== Task description ==
Output each entry that follows exactly. Images stay out.

(Data in this exercise begins)

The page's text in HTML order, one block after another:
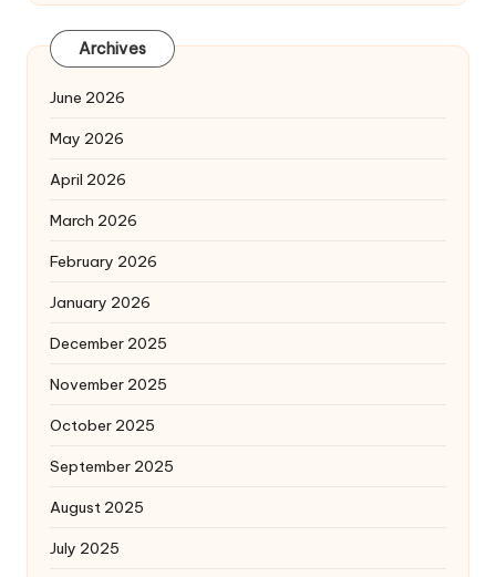
Archives
June 2026
May 2026
April 2026
March 2026
February 2026
January 2026
December 2025
November 2025
October 2025
September 2025
August 2025
July 2025
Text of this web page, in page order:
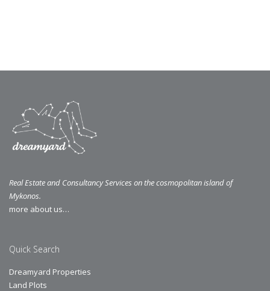
Real Estate and Consultancy Services on the cosmopolitan island of
Mykonos.
more about us…
Quick Search
Dreamyard Properties
Land Plots
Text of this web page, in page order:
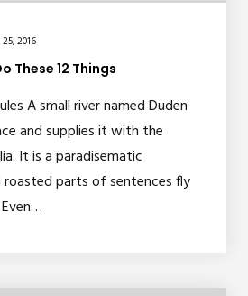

(Data in this exercise ends)

== Solution to the exercise ==
The page's text in HTML order, one block after another:
Archives
June 2026
May 2026
April 2026
March 2026
February 2026
January 2026
December 2025
November 2025
October 2025
September 2025
August 2025
July 2025
Text of this web page, in page order:
Real Estate and Consultancy Services on the cosmopolitan island of
Mykonos.
more about us…
Quick Search
Dreamyard Properties
Land Plots
Text of this web page, in page order:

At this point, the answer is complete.